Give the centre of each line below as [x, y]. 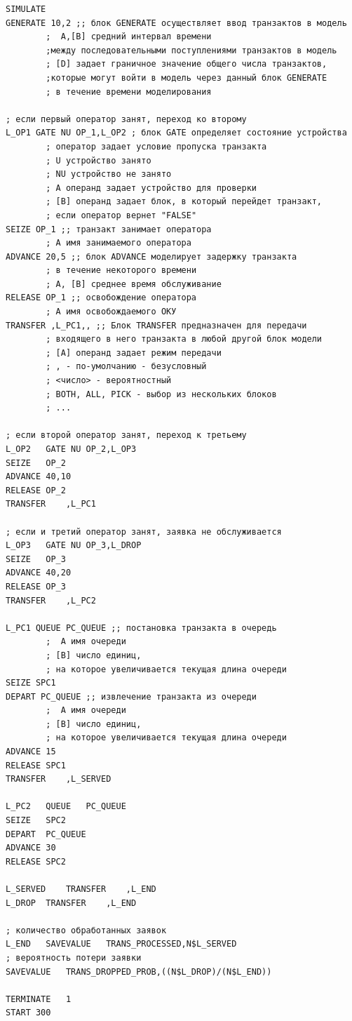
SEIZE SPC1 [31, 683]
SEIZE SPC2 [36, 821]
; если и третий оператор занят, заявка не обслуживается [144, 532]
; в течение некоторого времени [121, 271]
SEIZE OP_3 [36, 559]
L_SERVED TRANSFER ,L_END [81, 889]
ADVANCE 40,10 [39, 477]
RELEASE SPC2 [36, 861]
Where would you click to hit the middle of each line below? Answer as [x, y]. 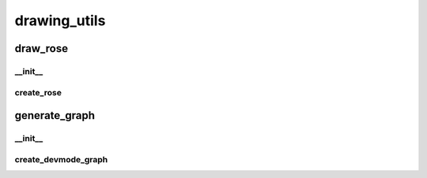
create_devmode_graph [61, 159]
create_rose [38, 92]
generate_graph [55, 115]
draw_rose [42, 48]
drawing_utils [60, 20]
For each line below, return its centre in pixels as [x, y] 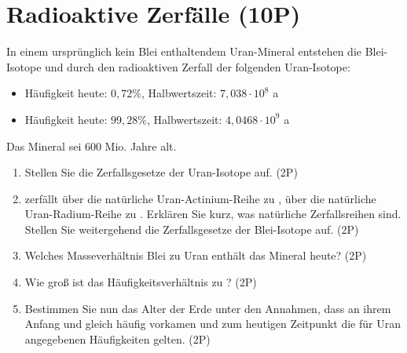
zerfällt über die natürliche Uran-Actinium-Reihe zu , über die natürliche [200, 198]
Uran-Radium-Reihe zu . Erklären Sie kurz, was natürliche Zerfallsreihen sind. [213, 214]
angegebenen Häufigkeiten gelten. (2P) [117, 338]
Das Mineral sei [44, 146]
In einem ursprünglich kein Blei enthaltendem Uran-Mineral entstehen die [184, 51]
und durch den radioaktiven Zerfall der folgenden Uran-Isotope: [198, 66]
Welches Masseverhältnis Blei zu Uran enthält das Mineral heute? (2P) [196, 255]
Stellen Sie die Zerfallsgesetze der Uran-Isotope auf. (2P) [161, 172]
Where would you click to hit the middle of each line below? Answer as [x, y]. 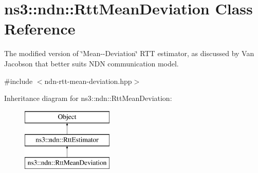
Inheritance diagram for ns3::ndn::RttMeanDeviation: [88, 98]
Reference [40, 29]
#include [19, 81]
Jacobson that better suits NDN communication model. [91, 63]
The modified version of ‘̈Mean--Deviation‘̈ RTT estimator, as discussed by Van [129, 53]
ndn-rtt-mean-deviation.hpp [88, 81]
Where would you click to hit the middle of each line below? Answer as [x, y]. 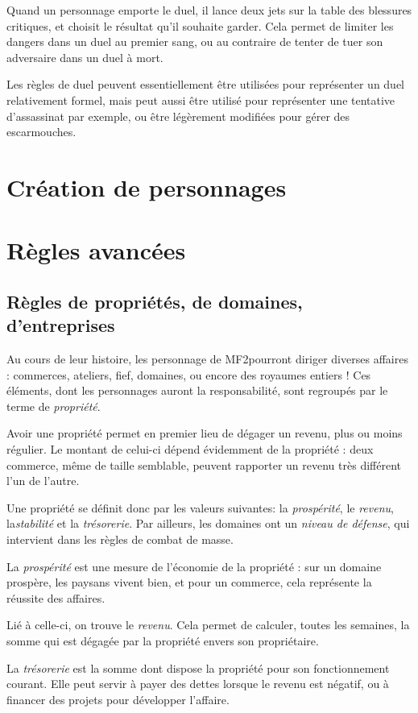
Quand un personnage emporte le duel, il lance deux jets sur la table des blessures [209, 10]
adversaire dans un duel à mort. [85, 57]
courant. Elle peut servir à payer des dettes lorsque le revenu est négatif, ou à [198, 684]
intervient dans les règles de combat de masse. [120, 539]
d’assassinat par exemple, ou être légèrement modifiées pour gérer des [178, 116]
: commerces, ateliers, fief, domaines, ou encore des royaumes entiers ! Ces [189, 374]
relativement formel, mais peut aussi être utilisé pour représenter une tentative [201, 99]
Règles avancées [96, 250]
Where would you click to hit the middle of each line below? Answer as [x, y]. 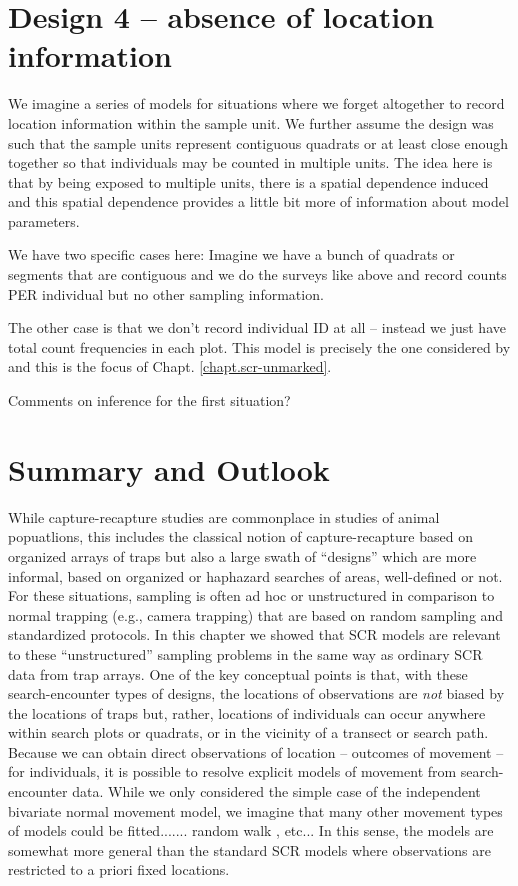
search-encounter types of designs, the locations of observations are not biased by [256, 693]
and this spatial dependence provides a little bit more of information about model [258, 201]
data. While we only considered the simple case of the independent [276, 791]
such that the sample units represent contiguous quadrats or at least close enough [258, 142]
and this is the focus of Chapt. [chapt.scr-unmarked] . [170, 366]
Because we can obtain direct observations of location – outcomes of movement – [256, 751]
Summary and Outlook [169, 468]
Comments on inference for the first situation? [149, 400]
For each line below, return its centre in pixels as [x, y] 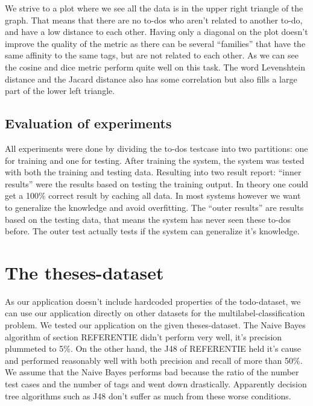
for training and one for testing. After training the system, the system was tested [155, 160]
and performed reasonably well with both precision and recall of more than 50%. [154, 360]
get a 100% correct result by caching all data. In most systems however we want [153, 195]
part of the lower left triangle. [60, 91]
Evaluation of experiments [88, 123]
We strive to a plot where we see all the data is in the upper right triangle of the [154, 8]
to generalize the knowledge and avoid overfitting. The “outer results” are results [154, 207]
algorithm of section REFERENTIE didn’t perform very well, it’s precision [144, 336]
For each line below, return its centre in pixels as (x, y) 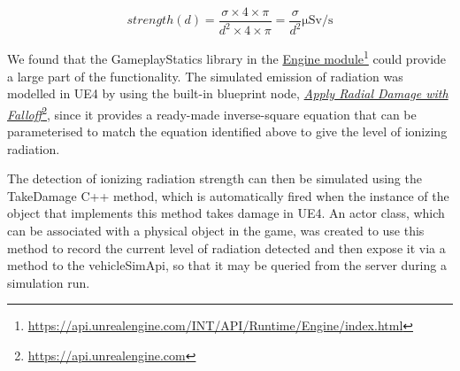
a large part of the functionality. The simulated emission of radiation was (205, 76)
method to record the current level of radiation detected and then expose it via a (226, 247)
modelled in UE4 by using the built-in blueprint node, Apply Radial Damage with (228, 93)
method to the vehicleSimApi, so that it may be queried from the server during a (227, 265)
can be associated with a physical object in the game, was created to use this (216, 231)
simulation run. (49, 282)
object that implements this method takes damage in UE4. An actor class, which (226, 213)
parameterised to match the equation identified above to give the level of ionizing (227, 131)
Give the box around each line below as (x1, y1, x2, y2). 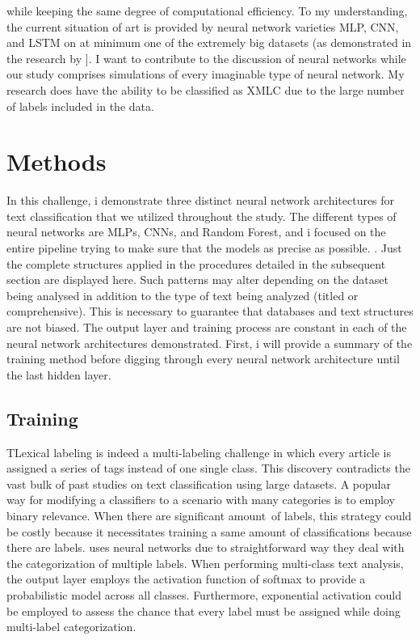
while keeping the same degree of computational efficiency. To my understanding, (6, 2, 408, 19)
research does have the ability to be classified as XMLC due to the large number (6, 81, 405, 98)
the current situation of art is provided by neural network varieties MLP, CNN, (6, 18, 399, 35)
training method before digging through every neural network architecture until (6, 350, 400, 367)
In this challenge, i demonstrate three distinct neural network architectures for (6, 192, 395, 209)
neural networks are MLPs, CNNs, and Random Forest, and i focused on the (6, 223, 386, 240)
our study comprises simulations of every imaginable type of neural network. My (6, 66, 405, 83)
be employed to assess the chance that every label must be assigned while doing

------------------------------------------------------------

DESCRIPTION OF THE TASK:
Transcribe the material exactly, keeping every word and none of the pictures.

RESULT FOR THIS EXERCISE:
Give the centre of each line below as [x, y]. 
SEIZE SPC1 [31, 683]
SEIZE SPC2 [36, 821]
; если и третий оператор занят, заявка не обслуживается [144, 532]
; в течение некоторого времени [121, 271]
SEIZE OP_3 [36, 559]
L_SERVED TRANSFER ,L_END [81, 889]
ADVANCE 40,10 [39, 477]
RELEASE SPC2 [36, 861]
Where would you click to hit the middle of each line below? Answer as [x, y]. 
create_devmode_graph [61, 159]
create_rose [38, 92]
generate_graph [55, 115]
draw_rose [42, 48]
drawing_utils [60, 20]
For each line below, return its centre in pixels as [x, y] 
zerfällt über die natürliche Uran-Actinium-Reihe zu , über die natürliche [200, 198]
Uran-Radium-Reihe zu . Erklären Sie kurz, was natürliche Zerfallsreihen sind. [213, 214]
angegebenen Häufigkeiten gelten. (2P) [117, 338]
Das Mineral sei [44, 146]
In einem ursprünglich kein Blei enthaltendem Uran-Mineral entstehen die [184, 51]
und durch den radioaktiven Zerfall der folgenden Uran-Isotope: [198, 66]
Welches Masseverhältnis Blei zu Uran enthält das Mineral heute? (2P) [196, 255]
Stellen Sie die Zerfallsgesetze der Uran-Isotope auf. (2P) [161, 172]
Where would you click to hit the middle of each line below? Answer as [x, y]. 
Inheritance diagram for ns3::ndn::RttMeanDeviation: [88, 98]
Reference [40, 29]
#include [19, 81]
Jacobson that better suits NDN communication model. [91, 63]
The modified version of ‘̈Mean--Deviation‘̈ RTT estimator, as discussed by Van [129, 53]
ndn-rtt-mean-deviation.hpp [88, 81]
Where would you click to hit the middle of each line below? Answer as [x, y]. 
Quand un personnage emporte le duel, il lance deux jets sur la table des blessures [209, 10]
adversaire dans un duel à mort. [85, 57]
courant. Elle peut servir à payer des dettes lorsque le revenu est négatif, ou à [198, 684]
intervient dans les règles de combat de masse. [120, 539]
d’assassinat par exemple, ou être légèrement modifiées pour gérer des [178, 116]
: commerces, ateliers, fief, domaines, ou encore des royaumes entiers ! Ces [189, 374]
relativement formel, mais peut aussi être utilisé pour représenter une tentative [201, 99]
Règles avancées [96, 250]
Where would you click to hit the middle of each line below? Answer as [x, y]. 
search-encounter types of designs, the locations of observations are not biased by [256, 693]
and this spatial dependence provides a little bit more of information about model [258, 201]
data. While we only considered the simple case of the independent [276, 791]
such that the sample units represent contiguous quadrats or at least close enough [258, 142]
and this is the focus of Chapt. [chapt.scr-unmarked] . [170, 366]
Because we can obtain direct observations of location – outcomes of movement – [256, 751]
Summary and Outlook [169, 468]
Comments on inference for the first situation? [149, 400]
For each line below, return its centre in pixels as [x, y] 
for training and one for testing. After training the system, the system was tested [155, 160]
and performed reasonably well with both precision and recall of more than 50%. [154, 360]
get a 100% correct result by caching all data. In most systems however we want [153, 195]
part of the lower left triangle. [60, 91]
Evaluation of experiments [88, 123]
We strive to a plot where we see all the data is in the upper right triangle of the [154, 8]
to generalize the knowledge and avoid overfitting. The “outer results” are results [154, 207]
algorithm of section REFERENTIE didn’t perform very well, it’s precision [144, 336]
For each line below, return its centre in pixels as (x, y) 
a large part of the functionality. The simulated emission of radiation was (205, 76)
method to record the current level of radiation detected and then expose it via a (226, 247)
modelled in UE4 by using the built-in blueprint node, Apply Radial Damage with (228, 93)
method to the vehicleSimApi, so that it may be queried from the server during a (227, 265)
can be associated with a physical object in the game, was created to use this (216, 231)
simulation run. (49, 282)
object that implements this method takes damage in UE4. An actor class, which (226, 213)
parameterised to match the equation identified above to give the level of ionizing (227, 131)
Give the box around each line below as (x1, y1, x2, y2). 
while keeping the same degree of computational efficiency. To my understanding, (6, 2, 408, 19)
research does have the ability to be classified as XMLC due to the large number (6, 81, 405, 98)
the current situation of art is provided by neural network varieties MLP, CNN, (6, 18, 399, 35)
training method before digging through every neural network architecture until (6, 350, 400, 367)
In this challenge, i demonstrate three distinct neural network architectures for (6, 192, 395, 209)
neural networks are MLPs, CNNs, and Random Forest, and i focused on the (6, 223, 386, 240)
our study comprises simulations of every imaginable type of neural network. My (6, 66, 405, 83)
be employed to assess the chance that every label must be assigned while doing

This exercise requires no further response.